沈令東陰沉着臉,問道:“也就是說,高華沒做任何事情,就被你給殺了?”
趙博微微歎了一口氣,随後說道:“他那種人活着也沒什麽用?三十多歲的人了,整天就知道打遊戲,還啃老,你覺得他還有活着的必要嗎?”
就在此時,樓下出現了幾輛警車。
趙博微微一笑, 随後問道:“是警察嗎?怎麽沒有聽見鳴笛?我一直很好奇爲什麽抓捕罪犯的時候, 要鳴笛,不怕罪犯逃跑嗎?”
“又不是拍電視劇, 鳴笛其中一個原因是讓路上的車輛避讓,以免耽誤抓捕。
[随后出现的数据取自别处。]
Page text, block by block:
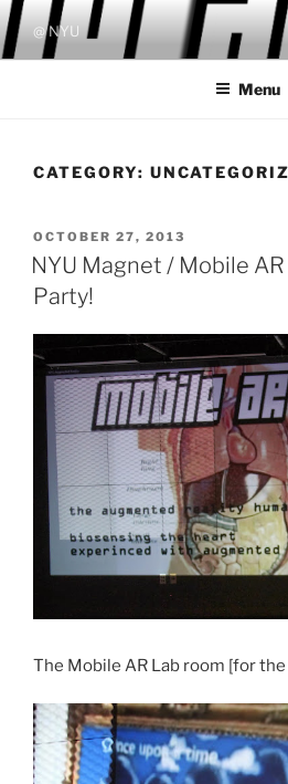
Skip
to
content
@ NYU
Menu
CATEGORY:
POSTED
ON
OCTOBER 27, 2013
NYU Magnet / Mobile
Party!
The Mobile AR Lab room [for
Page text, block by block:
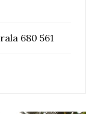
680 561
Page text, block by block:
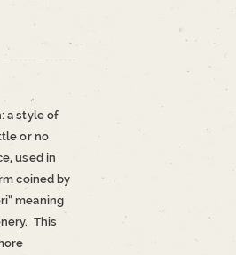
a style of
or no
used in
coined by
meaning
This
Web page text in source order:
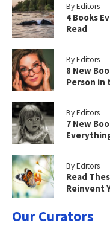
By Editors
4 Books
Read
By Editors
8 New
Person in
By Editors
7 New
By Editors
Read
Reinvent
Our Curators
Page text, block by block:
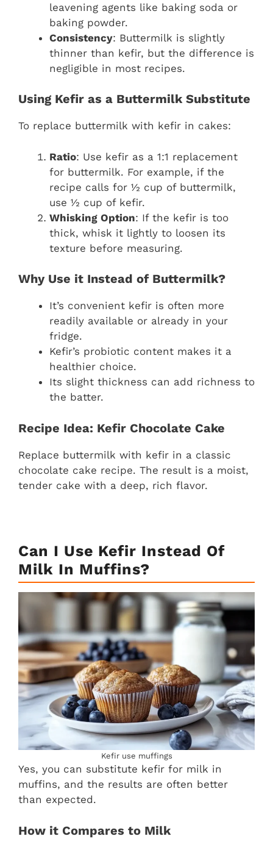
leavening agents like baking soda or
baking powder.
Consistency: Buttermilk is slightly
thinner than kefir, but the difference is
negligible in most recipes.
Using Kefir as a Buttermilk Substitute
To replace buttermilk with kefir in cakes:
Ratio: Use kefir as a 1:1 replacement
for buttermilk. For example, if the
recipe calls for ½ cup of buttermilk,
use ½ cup of kefir.
Whisking Option: If the kefir is too
thick, whisk it lightly to loosen its
texture before measuring.
Why Use it Instead of Buttermilk?
It’s convenient kefir is often more
readily available or already in your
fridge.
Kefir’s probiotic content makes it a
healthier choice.
Its slight thickness can add richness to
the batter.
Recipe Idea: Kefir Chocolate Cake
Replace buttermilk with kefir in a classic
chocolate cake recipe. The result is a moist,
tender cake with a deep, rich flavor.
Can I Use Kefir Instead Of
Milk In Muffins?
Kefir use muffings
Yes, you can substitute kefir for milk in
muffins, and the results are often better
than expected.
How it Compares to Milk

在現實中,對于鳴笛是有要求的,不是想鳴笛就鳴笛的。”
“原來如此。”
“你爲什麽是副導演?說一說導演的事情吧。”沈令東對着趙博問道。
趙博緩緩的支撐自己坐了起來,雙手支撐着地面,對着沈令東問道:“如果你放我走,我可能會告訴你。”
“不可能。”沈令東面無表情地說道。
“那你靠近一點,我和你說……”
“你就在那裏說。”
此時,樓内響起了警察上樓的腳步聲。
趙博随後緩緩開口說道:“我不是什麽副導演,我面試的崗位是副導演,如果我不被抓住,我就……”
“你就怎麽樣?”沈令東見趙博不繼續說下去,便追問了一句。
“我就成爲真正的副導演了!”說話時,趙博忽然擡手,向着沈令東揚了一把沙子。
趁着沈令東躲避的工夫,趙博随即撿起了地上的鋼筋,随後向着沈令東沖了過去。
沈令東連忙躲避。
但是下一刻,趙博手上的鋼筋已經抵在了沈令東的脖子上。
就在此時,趙小飛帶着警察沖到沈令東所在的這一層,趙博連忙挾持了沈令東,對着趙小飛他們喊道:“你們再往前一步,我就弄死他。”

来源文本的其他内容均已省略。